Un recorrido en 1744.




En “entornoajerez” nos gusta transitar por los carriles y antiguas cañadas de la campiña, por esos viejos y olvidados caminos en los que aún es posible descubrir algunos testimonios de la importancia que en el pasado jugaron en las comunicaciones entre poblaciones cercanas.

En nuestro paseo de hoy nos vamos a trasladar a mediados del siglo XVIII, de la mano de un curioso manuscrito conservado en la Biblioteca Nacional, dado a conocer hace unos años por el historiador Antonio Domínguez Ortiz. De autor desconocido, lleva por título “Descripción de caminos y pueblos de Andalucía”, y fue escrito en torno a 1744 como apunta José Jurado Sánchez, quien ha estudiado este interesante documento que nos permite conocer la estructura de la red viaria de buena parte de la provincia (1). Para ser fieles al texto realizaremos nuestro “viaje” partiendo de Arcos para entrar en Jerez por los “callejones de las viñas”.

Cinco leguas de camino.



La descripción del camino, saliendo de Arcos, comienza aportando unos datos generales sobre la distancia entre ambas poblaciones y las características del terreno que atraviesa: “Hay desde Arcos a Xerez 5 leguas. El terreno es bueno; a la media legua está poblado de olivar, dos leguas de tierra limpia de lavor y como 3 cuartos de legua poblados de viña y olivar, sin otro monte alguno, a lo que se sigue para entrar en Xerez unos callejones, como de media legua, formados de las cercas de viñas, olivares, etc.” (2)
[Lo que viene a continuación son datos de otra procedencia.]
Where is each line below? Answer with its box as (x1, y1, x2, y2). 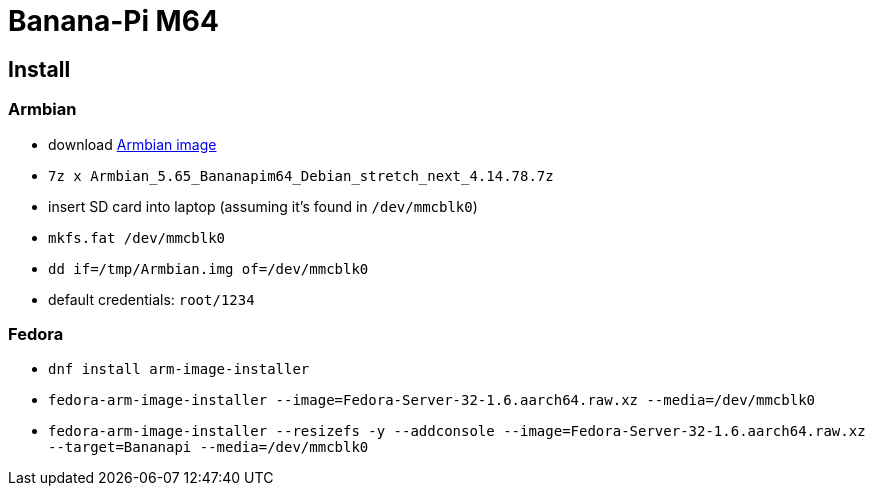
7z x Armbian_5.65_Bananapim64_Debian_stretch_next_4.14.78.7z (48, 167, 554, 184)
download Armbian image (48, 135, 217, 153)
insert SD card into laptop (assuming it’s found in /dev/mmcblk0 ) (48, 197, 478, 215)
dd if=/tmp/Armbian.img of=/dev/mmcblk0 (48, 260, 369, 277)
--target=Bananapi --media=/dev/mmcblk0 (48, 439, 369, 456)
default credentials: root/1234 (48, 290, 255, 308)
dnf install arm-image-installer (48, 361, 310, 378)
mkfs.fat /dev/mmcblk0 (48, 229, 226, 246)
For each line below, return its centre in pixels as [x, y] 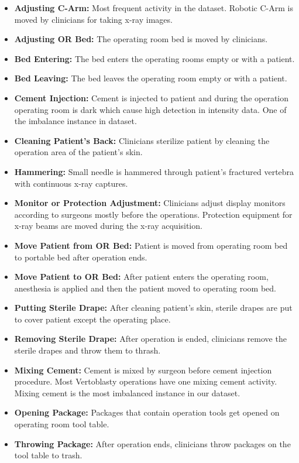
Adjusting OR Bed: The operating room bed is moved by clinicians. [141, 39]
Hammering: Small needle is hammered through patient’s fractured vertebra [154, 171]
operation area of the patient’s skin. [78, 152]
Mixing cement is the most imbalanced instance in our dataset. [127, 392]
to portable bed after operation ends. [81, 257]
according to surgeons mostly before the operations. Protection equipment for [153, 214]
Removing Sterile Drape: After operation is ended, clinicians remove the [150, 339]
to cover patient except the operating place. [92, 319]
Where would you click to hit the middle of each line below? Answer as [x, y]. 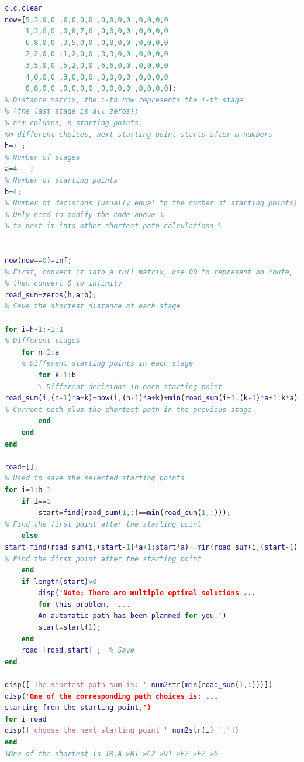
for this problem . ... [84, 604]
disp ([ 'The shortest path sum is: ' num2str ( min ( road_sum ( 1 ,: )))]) [139, 685]
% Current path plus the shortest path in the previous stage [128, 409]
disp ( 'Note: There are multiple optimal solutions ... [147, 593]
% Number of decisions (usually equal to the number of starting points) [151, 203]
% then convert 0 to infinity [63, 284]
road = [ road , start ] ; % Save [78, 651]
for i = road [26, 719]
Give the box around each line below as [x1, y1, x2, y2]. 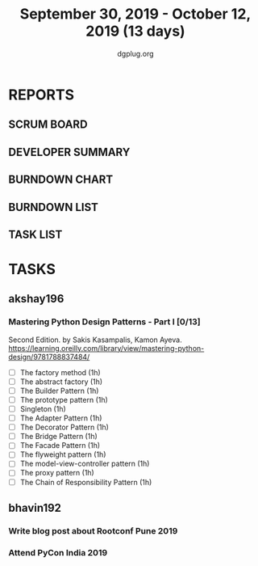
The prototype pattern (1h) [19, 395, 109, 404]
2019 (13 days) [85, 22, 185, 40]
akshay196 [8, 292, 64, 306]
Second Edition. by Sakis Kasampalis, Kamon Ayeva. [8, 335, 183, 344]
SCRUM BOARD [8, 118, 88, 132]
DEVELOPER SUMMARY [8, 145, 131, 158]
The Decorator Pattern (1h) [19, 422, 109, 433]
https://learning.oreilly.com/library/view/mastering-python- [8, 343, 205, 353]
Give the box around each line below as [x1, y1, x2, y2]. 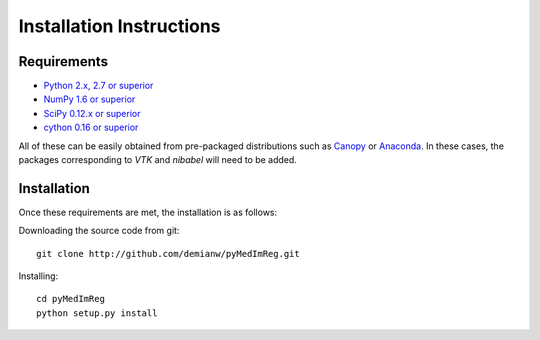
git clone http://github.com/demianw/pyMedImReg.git [36, 248, 300, 259]
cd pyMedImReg [36, 293, 105, 305]
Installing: [18, 270, 59, 282]
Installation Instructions [18, 15, 221, 37]
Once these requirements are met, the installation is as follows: [18, 206, 278, 218]
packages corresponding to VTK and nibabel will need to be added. [18, 154, 297, 166]
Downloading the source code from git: [18, 225, 180, 237]
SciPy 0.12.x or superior [43, 107, 141, 119]

La distancia por carretera que hoy día hay entre ambas poblaciones es de 32 km, y algo menor (29 km) por la autovía de reciente construcción, por lo que las 5 leguas (unos 29 km) se aproxima bastante a la actual, aunque el trayecto, como veremos, se trazaba por distintos lugares. También el paisaje agrícola guarda algunas semejanzas y así, al salir de Arcos, tras bajar la cuesta de Valdejudíos las laderas de los cerros junto a la carretera están cubiertas en parte con el extenso olivar de Macharaví. Más adelante, en el camino hacia Jédula, también nos encontramos con amplias extensiones de tierra “limpia y de labor”, como a mediados del s. XVIII que pertenecen a los cortijos de La Torre, La Cantarera, Cortijo Nuevo, Jédula, ... Entre Vicos y La Peñuela, completando también las dos leguas que se apuntan en el manuscrito, se repiten las lomas de tierras de secano, apareciendo las primeras viñas en La Cartuja de Alcántara, lejos aún de la ciudad de Jerez, a diferencia de las de los callejones que se mencionan en el relato dieciochesco.

El paso de ríos y arroyos.



La red hidrográfica también está presente en esta suerte de “guía de viajes” ya que la eventualidad de tener que cruzar ríos y arroyos y la existencia de vados, pasadas o puentes era un asunto de vital importancia para un viajero. Así se indica que: “A la media legua hay el arroyo salado de esta ciudad (Arcos), que pasa por una puente pequeña de ladrillo y mampostería, es el mismo camino que se encuentra al principio del camino que va a Las Cabezas. Así mismo, a las 3 leguas y media se encuentra el arroyo que llaman del Gato, termino de Xerez; tiene su origen en las tierras que llaman Quartillos, que son pobladas de olivar y viña, y desagua en el arroyo de Sepúlveda. A las 4 leguas y media hay otro que llaman el Valadejo, tiene una calzada para pasarse, su origen en las marismas de Lebrija y Trebujena y desagua en el río de San Pedro".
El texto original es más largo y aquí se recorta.